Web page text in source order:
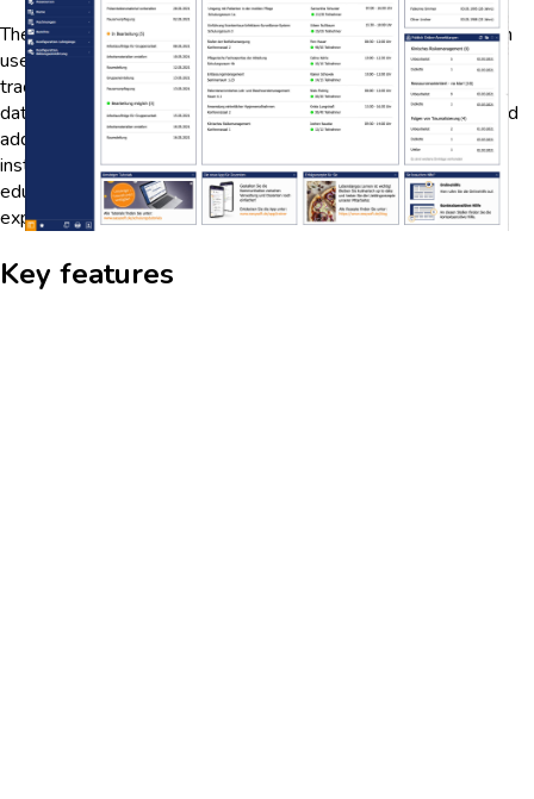
The EesySoft dashboard provides comprehensive analytics on
user engagement, allowing educators and administrators to
track student interactions with course materials. By visualizing
data trends, users can identify areas where students may need
additional support or resources. This feature empowers
institutions to make data-driven decisions to improve
educational outcomes and enhance the overall learning
experience.
Key features
——————
* [AIM OF THE EXERCISE]: All lines from the one with "user engagement, allowing" onward to the end of the records above should be repeated exactly, and only those lines.

* [WRITTEN REPLY]:
user engagement, allowing educators and administrators to
track student interactions with course materials. By visualizing
data trends, users can identify areas where students may need
additional support or resources. This feature empowers
institutions to make data-driven decisions to improve
educational outcomes and enhance the overall learning
experience.
Key features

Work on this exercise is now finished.